3. The minimally invasive hallux valgus three-dimensional directional quantitative correction guide device according to claim 2, characterized in that, The osteotomy depth control component includes: Telescopic rod (42) is provided on the bottom surface of the cut-out support assembly (3), and a connecting plate (45) is provided on the movable end of the telescopic rod (42). The infrared irradiator (43) is connected to the cut-out assembly (3) via a sliding sleeve (46); An infrared receiver (44) is located at the top of the connecting plate (45); The depth limiting member (47) is slidably connected to the connecting plate (45).
4. The minimally invasive hallux valgus three-dimensional directional quantitative correction guide device according to claim 3, characterized in that, The angle between the infrared irradiator (44) and the cut-out assembly (3) is 63°.
5. The minimally invasive hallux valgus three-dimensional directional quantitative correction guide device according to claim 3, characterized in that, The depth limiting component (47) includes: The depth limiting bracket (47a) is slidably connected to the connecting plate (45); The height adjustment rod (47b) is connected to the depth limiting bracket (47a); The limiting ring (47c) has an upward opening and is located at the top of the height adjusting rod (47b).
6. The minimally invasive hallux valgus three-dimensional directional quantitative correction guide device according to claim 2, characterized in that, The osteotomy guide plate (41) is provided with a "Z"-shaped guide opening.
7. The minimally invasive hallux valgus three-dimensional directional quantitative correction guide device according to claim 1, characterized in that, The orthopedic internal adjustment reference component (2) includes: The upper clamp (21) is rotatably connected to the upper surface of the fixed seat (1); The lower clamping plate (22) is rotatably connected to the bottom surface of the fixed base (1); The rotating shaft (23) is set on the bottom surface of the fixed seat (1), and the upper end of the rotating shaft (23) passes through the fixed seat (1) and is connected to the lower clamping plate (22).
8. The minimally invasive hallux valgus three-dimensional directional quantitative correction guide device according to claim 7, characterized in that, A pointer (23a) is provided on the rotating shaft (23), and an angle measuring disk (24) is fitted on the rotating shaft (23). The angle measuring disk (24) is connected to the bottom surface of the fixed base (1).
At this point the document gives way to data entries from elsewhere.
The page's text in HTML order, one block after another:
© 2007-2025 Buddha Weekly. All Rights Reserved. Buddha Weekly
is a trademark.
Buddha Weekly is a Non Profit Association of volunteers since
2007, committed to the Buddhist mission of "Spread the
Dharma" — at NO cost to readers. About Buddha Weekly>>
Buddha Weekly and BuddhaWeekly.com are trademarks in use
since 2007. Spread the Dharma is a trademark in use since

9. A minimally invasive three-dimensional directional quantitative correction and guiding device for hallux valgus according to claim 7, characterized in that, The cut-opening component (3) includes: The upper support plate (31) is connected to the upper clamping plate (21); The lower support plate (32) is connected to the lower clamping plate (22) and the osteotomy control mechanism (4) respectively; Multiple plates (33) are equally spaced on the upper support plate (31) and the lower support plate (32); Two clips (34) are respectively set on the upper clamping plate (21) and the lower clamping plate (22), and each clip (34) abuts against the corresponding clamping plate (33).
10. A minimally invasive hallux valgus three-dimensional directional quantitative correction guide device according to claim 9, characterized in that, The fixation seat (1) is also equipped with an upper airbag (14) and a side airbag (15) for fixing the patient's feet.